-- TASK REQUIREMENTS --
Everything from the line holding "For each line" through the final line of the records is to be transcribed exactly, except pictures, and nothing beyond that.

[[ RAW DATA open ]]

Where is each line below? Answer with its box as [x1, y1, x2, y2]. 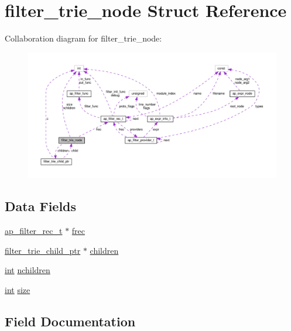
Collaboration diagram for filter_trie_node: [5, 32, 162, 44]
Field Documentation [5, 312, 136, 330]
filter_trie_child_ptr [5, 244, 81, 256]
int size [5, 283, 30, 295]
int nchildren [5, 264, 50, 276]
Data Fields [5, 197, 77, 215]
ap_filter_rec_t [5, 225, 63, 236]
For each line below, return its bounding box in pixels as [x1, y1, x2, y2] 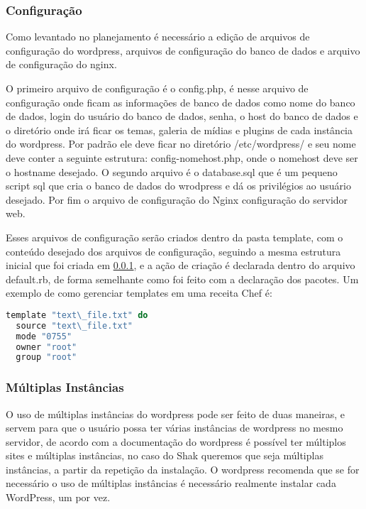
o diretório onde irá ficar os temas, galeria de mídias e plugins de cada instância [6, 122, 353, 137]
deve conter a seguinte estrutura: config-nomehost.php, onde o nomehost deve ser [6, 150, 358, 165]
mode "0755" [16, 331, 72, 341]
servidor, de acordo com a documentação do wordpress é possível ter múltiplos [6, 434, 346, 449]
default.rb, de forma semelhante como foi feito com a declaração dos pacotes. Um [6, 271, 359, 286]
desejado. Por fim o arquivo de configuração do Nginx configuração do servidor [6, 192, 348, 207]
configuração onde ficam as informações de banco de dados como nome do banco [6, 94, 355, 109]
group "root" [16, 352, 77, 363]

[[ RAW DATA closed ]]

-- EXERCISE ANSWER --
For each line below, return its bounding box in pixels as [x1, y1, x2, y2] 
o diretório onde irá ficar os temas, galeria de mídias e plugins de cada instância [6, 122, 353, 137]
deve conter a seguinte estrutura: config-nomehost.php, onde o nomehost deve ser [6, 150, 358, 165]
mode "0755" [16, 331, 72, 341]
servidor, de acordo com a documentação do wordpress é possível ter múltiplos [6, 434, 346, 449]
default.rb, de forma semelhante como foi feito com a declaração dos pacotes. Um [6, 271, 359, 286]
desejado. Por fim o arquivo de configuração do Nginx configuração do servidor [6, 192, 348, 207]
configuração onde ficam as informações de banco de dados como nome do banco [6, 94, 355, 109]
group "root" [16, 352, 77, 363]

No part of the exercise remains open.